• **Work instructions**: What's wanted is each entry repeated verbatim, minus its images.

_ _ _

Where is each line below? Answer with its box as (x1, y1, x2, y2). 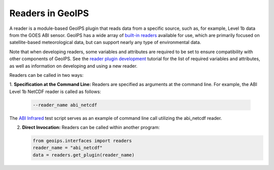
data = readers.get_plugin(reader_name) (32, 152, 134, 158)
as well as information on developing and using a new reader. (9, 63, 138, 69)
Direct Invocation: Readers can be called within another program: (22, 124, 160, 131)
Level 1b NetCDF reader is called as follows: (9, 89, 101, 95)
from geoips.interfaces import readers (32, 138, 132, 144)
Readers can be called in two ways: (9, 72, 84, 78)
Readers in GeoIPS (9, 8, 89, 19)
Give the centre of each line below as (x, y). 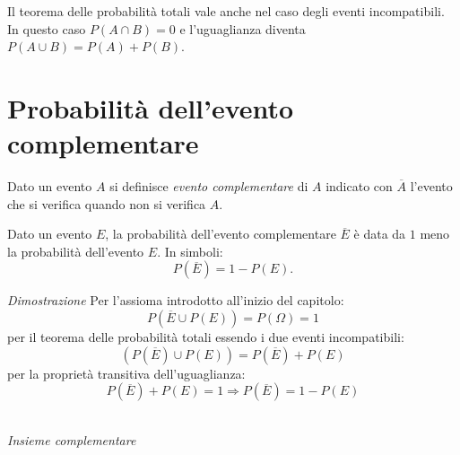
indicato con (359, 186)
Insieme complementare (72, 439)
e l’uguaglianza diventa (243, 28)
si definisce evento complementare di (209, 186)
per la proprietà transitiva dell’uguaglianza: (126, 373)
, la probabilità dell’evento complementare (221, 234)
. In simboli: (190, 251)
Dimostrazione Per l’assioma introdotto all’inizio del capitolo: (176, 300)
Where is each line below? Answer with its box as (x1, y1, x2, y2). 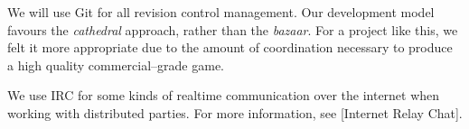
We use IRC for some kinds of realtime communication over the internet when (7, 86, 440, 105)
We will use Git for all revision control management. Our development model (7, 3, 435, 21)
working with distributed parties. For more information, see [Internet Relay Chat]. (7, 103, 463, 122)
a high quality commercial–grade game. (7, 55, 225, 74)
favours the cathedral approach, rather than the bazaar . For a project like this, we (7, 20, 458, 39)
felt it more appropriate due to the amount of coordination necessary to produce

_ _ _

• **Answer to this task**:
Where is each line below? Answer with its box as (x1, y1, x2, y2). 
data = readers.get_plugin(reader_name) (32, 152, 134, 158)
as well as information on developing and using a new reader. (9, 63, 138, 69)
Direct Invocation: Readers can be called within another program: (22, 124, 160, 131)
Level 1b NetCDF reader is called as follows: (9, 89, 101, 95)
from geoips.interfaces import readers (32, 138, 132, 144)
Readers can be called in two ways: (9, 72, 84, 78)
Readers in GeoIPS (9, 8, 89, 19)
Give the centre of each line below as (x, y). 
indicato con (359, 186)
Insieme complementare (72, 439)
e l’uguaglianza diventa (243, 28)
si definisce evento complementare di (209, 186)
per la proprietà transitiva dell’uguaglianza: (126, 373)
, la probabilità dell’evento complementare (221, 234)
. In simboli: (190, 251)
Dimostrazione Per l’assioma introdotto all’inizio del capitolo: (176, 300)
Where is each line below? Answer with its box as (x1, y1, x2, y2). 
We use IRC for some kinds of realtime communication over the internet when (7, 86, 440, 105)
We will use Git for all revision control management. Our development model (7, 3, 435, 21)
working with distributed parties. For more information, see [Internet Relay Chat]. (7, 103, 463, 122)
a high quality commercial–grade game. (7, 55, 225, 74)
favours the cathedral approach, rather than the bazaar . For a project like this, we (7, 20, 458, 39)
felt it more appropriate due to the amount of coordination necessary to produce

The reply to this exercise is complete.